Self-host with Docker#
Run the withoutBG open weights v3 model on your own hardware. Four published images cover the two common deployment shapes: API only or web app + API, in CPU or GPU variants.
All images bundle the ONNX model (v4.1.0), FastAPI inference service, and license metadata. No Hugging Face token or separate model download at runtime.
Pick the right image#
Start here if you are not sure which one to pull.

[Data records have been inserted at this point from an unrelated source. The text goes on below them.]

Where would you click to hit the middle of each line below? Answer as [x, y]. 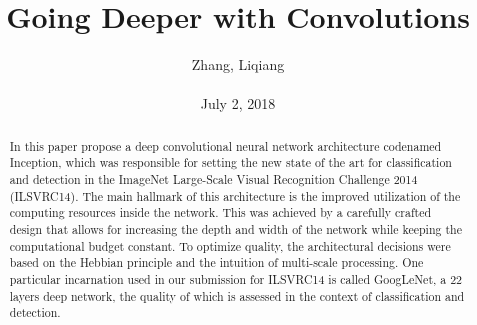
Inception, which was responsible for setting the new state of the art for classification [230, 162]
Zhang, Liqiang [238, 64]
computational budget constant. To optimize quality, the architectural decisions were [230, 245]
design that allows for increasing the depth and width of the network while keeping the [235, 228]
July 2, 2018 [238, 103]
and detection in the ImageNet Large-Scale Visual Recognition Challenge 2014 [213, 179]
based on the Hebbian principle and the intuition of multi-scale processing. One [216, 262]
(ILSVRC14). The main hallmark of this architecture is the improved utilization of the [235, 195]
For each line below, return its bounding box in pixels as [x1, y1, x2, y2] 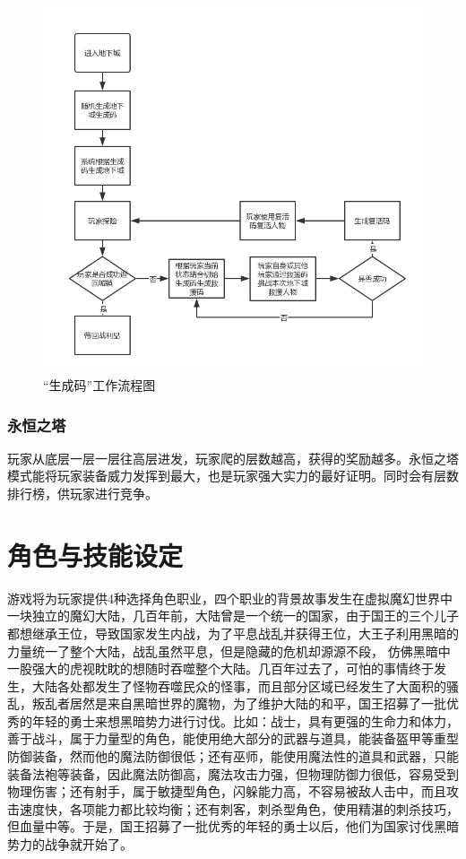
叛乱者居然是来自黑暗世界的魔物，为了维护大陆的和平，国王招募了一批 [31, 694, 446, 713]
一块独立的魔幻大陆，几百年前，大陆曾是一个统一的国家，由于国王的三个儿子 [7, 606, 459, 625]
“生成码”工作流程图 [43, 376, 156, 394]
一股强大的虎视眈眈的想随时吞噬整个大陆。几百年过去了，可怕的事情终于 [7, 659, 434, 678]
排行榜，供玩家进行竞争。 [7, 484, 158, 502]
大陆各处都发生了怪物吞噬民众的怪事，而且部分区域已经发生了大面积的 [31, 676, 446, 695]
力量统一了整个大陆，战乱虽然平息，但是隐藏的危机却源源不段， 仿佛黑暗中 [7, 641, 451, 660]
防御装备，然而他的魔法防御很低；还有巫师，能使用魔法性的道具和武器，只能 [7, 747, 459, 766]

| You want to… | Pull this image | Port |
|---|---|---|
| Try background removal in a browser on any machine | app-cpu | 8080 |
| Give non-technical users a drag-and-drop UI | app-cpu or app-gpu | 8080 |
| Call the API from your own app, script, or workflow | service-cpu or service-gpu | 8000 |
| Deploy behind a load balancer or in Kubernetes | service-cpu or service-gpu | 8000 |
| Process images as fast as possible on an NVIDIA GPU | service-gpu or app-gpu | 8000 / 8080 |
| Run on a VPS, laptop, or CI runner with no GPU | service-cpu or app-cpu | 8000 / 8080 |
Default recommendation: pull withoutbg/withoutbg-openweights-v3-app-cpu:latest if you want to see it working in under a minute. Switch to service-* when you are integrating programmatically and do not need the UI.
When Docker is not the best fit:
- Python library — pip install withoutbg if you want to embed inference in an existing Python process without container overhead.

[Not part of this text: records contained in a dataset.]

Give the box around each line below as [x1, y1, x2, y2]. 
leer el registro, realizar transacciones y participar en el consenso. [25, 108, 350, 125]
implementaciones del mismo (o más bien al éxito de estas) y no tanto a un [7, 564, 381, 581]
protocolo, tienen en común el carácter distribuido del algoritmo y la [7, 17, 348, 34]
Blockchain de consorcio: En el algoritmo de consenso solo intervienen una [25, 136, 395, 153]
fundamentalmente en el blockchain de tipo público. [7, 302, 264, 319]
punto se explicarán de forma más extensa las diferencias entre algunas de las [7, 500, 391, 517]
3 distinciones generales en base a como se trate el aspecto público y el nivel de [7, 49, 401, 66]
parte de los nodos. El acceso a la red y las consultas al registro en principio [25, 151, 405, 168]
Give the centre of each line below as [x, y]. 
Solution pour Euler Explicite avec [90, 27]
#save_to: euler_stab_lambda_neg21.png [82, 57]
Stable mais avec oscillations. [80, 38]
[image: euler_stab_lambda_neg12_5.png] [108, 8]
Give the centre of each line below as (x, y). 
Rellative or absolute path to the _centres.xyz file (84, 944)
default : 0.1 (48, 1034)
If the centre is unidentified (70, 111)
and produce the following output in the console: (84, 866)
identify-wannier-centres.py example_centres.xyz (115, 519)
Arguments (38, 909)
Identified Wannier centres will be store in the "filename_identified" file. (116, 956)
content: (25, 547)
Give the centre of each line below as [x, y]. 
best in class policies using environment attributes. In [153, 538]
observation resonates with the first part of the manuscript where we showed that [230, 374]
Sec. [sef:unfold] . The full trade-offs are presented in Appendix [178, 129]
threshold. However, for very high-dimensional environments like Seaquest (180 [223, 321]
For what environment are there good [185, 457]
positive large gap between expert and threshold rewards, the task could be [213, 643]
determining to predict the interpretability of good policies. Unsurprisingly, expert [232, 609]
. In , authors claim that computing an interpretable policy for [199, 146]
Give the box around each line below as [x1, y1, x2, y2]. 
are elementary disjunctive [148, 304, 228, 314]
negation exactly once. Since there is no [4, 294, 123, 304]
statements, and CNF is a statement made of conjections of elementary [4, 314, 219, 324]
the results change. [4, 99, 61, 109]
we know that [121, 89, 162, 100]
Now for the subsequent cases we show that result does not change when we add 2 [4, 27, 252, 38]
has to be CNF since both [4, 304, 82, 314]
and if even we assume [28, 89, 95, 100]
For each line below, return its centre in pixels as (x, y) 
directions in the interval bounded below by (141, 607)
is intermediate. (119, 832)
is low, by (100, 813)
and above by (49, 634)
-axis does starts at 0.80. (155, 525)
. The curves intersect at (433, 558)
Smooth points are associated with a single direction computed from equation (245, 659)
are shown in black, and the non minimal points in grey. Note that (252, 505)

- Mac app — native macOS app for a desktop GUI with no terminal.
- No install — Hugging Face Space or the hosted demo at withoutbg.com.
Quick start#
Web app (most people start here)#
Open http://localhost:8080 after the model warms up.
docker run --rm -p 8080:8080 withoutbg/withoutbg-openweights-v3-app-cpu:latestFirst startup loads and warms the model (usually 10–30 seconds on CPU). Wait until /health returns {"status":"ok"} before uploading large batches.
API only#
Headless FastAPI server on port 8000.
docker run --rm -p 8000:8000 withoutbg/withoutbg-openweights-v3-service-cpu:latestOn app images, prefix paths with /api (e.g. /api/v1/remove-background on port 8080).
API examples
# Liveness
curl http://localhost:8000/health
# Readiness (503 until model is warmed up)
curl http://localhost:8000/ready
# Remove background — works on macOS and Linux
IMAGE_B64=$(base64 < photo.jpg | tr -d '\n')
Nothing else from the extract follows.